**ASSIGNED TASK**
Look below for the lines from the one with "Where would you" to the one with "since their own", and copy exactly those lines, both ends included.

*** DATA SUPPLIED ***

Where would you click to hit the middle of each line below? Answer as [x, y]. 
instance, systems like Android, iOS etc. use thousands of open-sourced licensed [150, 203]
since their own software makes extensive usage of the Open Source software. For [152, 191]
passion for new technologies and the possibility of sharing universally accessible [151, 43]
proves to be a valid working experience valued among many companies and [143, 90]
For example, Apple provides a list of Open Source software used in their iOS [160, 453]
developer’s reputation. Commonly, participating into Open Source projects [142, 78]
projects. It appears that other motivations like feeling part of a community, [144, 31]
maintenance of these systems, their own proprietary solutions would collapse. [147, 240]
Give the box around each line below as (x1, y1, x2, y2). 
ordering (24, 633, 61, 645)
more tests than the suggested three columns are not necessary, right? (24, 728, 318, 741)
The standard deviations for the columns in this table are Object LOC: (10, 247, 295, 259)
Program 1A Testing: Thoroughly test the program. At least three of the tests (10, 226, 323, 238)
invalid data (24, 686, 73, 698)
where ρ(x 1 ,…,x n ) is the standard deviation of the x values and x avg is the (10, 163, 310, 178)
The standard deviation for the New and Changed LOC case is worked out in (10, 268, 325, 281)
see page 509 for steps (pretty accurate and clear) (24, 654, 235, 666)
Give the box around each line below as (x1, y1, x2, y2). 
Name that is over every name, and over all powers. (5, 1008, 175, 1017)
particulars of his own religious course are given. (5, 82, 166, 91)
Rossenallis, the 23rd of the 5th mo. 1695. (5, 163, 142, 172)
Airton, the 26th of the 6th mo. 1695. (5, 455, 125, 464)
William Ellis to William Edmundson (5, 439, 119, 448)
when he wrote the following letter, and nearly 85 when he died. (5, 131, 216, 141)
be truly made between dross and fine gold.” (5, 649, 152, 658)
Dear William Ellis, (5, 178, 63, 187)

*** End of DATA SUPPLIED ***
*** DATA SUPPLIED ***

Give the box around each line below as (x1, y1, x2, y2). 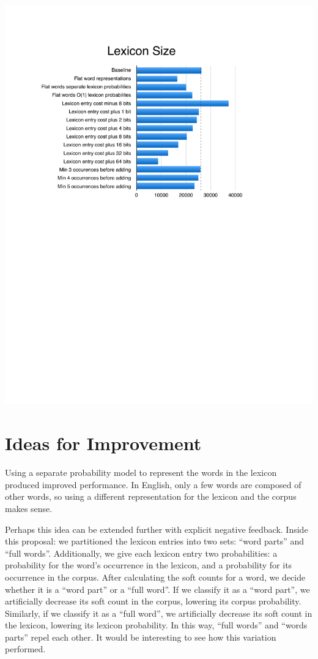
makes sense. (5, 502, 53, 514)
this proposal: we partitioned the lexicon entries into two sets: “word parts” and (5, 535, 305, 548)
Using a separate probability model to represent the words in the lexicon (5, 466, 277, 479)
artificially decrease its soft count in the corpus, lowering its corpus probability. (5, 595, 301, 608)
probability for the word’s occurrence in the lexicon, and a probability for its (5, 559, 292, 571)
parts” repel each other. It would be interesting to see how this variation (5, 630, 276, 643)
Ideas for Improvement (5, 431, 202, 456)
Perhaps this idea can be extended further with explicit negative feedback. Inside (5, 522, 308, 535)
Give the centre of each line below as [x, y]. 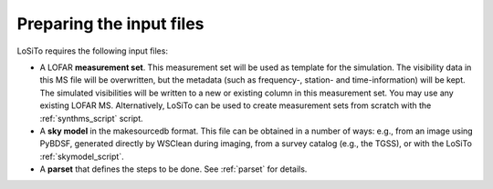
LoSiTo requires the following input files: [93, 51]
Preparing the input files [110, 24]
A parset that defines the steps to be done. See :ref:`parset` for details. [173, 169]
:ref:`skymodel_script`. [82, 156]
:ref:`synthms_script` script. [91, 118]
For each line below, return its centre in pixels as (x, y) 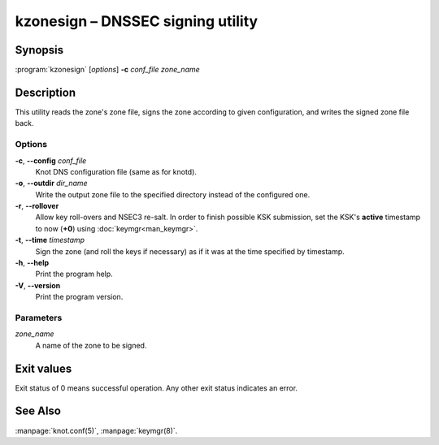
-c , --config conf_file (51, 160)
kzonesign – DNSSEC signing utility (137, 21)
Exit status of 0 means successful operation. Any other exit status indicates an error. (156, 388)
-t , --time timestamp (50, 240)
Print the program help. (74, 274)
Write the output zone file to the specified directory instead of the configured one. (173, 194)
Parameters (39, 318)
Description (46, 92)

*** End of DATA SUPPLIED ***
*** DATA SUPPLIED ***

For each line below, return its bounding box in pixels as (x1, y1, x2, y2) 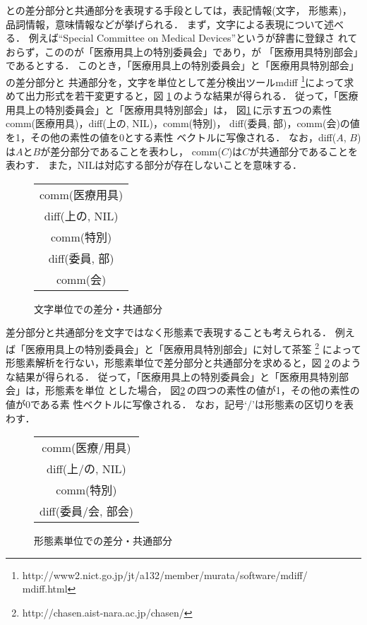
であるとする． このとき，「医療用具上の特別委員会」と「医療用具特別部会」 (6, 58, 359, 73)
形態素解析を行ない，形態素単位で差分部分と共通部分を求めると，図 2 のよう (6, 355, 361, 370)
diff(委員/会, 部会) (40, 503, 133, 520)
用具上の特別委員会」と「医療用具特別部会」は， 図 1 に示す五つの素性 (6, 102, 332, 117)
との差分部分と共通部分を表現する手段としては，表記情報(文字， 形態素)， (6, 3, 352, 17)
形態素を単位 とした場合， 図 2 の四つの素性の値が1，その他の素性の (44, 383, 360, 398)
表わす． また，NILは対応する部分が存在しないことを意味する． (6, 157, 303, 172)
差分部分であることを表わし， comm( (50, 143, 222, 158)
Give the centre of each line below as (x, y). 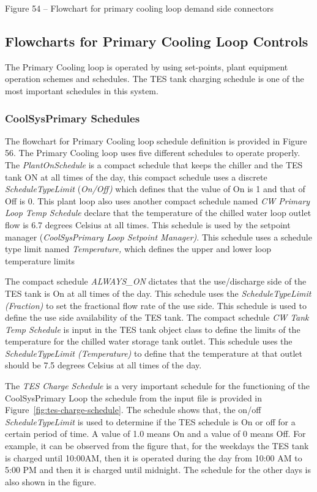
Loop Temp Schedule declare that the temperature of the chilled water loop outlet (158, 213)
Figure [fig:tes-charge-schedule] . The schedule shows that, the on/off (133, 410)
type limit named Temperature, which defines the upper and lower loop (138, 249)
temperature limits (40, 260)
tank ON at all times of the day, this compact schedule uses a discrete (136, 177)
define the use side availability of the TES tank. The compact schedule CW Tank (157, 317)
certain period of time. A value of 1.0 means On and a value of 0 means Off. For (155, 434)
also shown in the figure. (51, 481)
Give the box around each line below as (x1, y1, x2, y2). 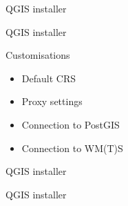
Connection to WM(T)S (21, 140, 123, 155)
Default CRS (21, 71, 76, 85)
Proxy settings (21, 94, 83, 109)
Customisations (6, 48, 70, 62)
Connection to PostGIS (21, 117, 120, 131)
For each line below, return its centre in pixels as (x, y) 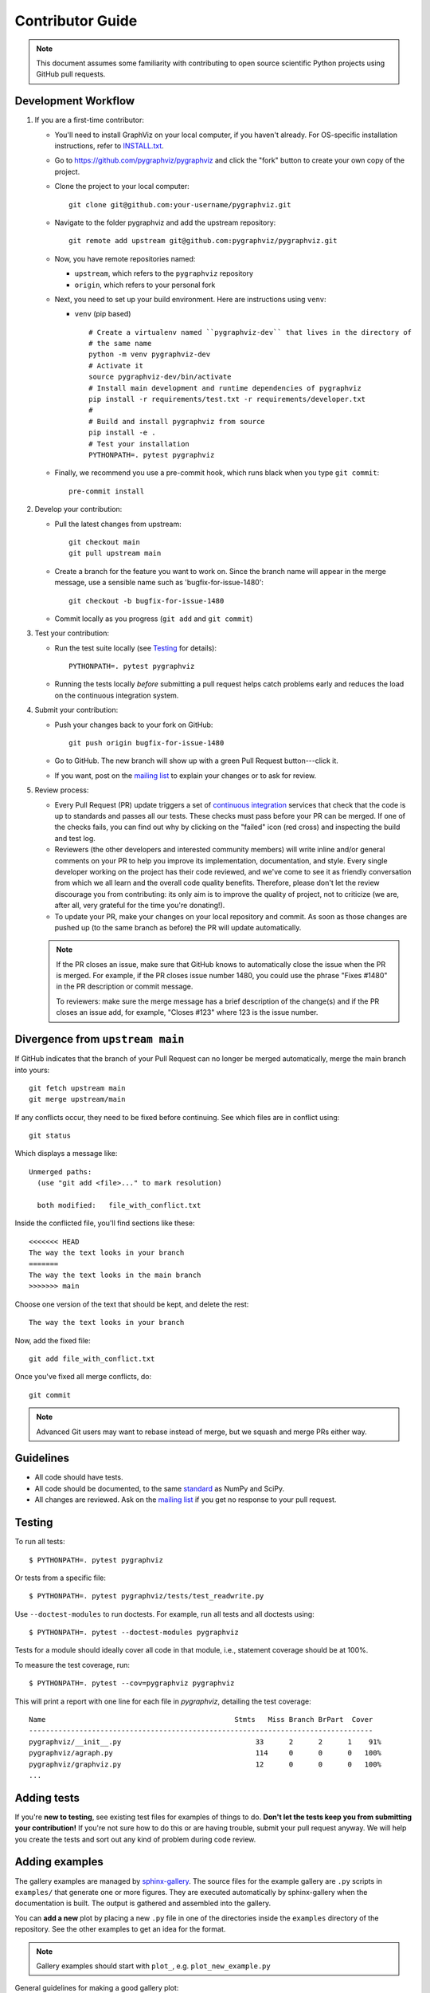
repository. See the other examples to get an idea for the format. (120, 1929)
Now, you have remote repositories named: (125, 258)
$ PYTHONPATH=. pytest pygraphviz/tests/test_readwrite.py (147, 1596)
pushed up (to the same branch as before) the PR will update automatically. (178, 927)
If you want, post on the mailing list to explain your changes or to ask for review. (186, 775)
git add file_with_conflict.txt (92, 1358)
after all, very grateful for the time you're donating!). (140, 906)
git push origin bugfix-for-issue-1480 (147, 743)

*** End of DATA SUPPLIED ***

**WRITTEN RESPONSE**
Where would you click to hit the middle of each line below? Answer as [x, y]. 
instance, systems like Android, iOS etc. use thousands of open-sourced licensed [150, 203]
since their own software makes extensive usage of the Open Source software. For [152, 191]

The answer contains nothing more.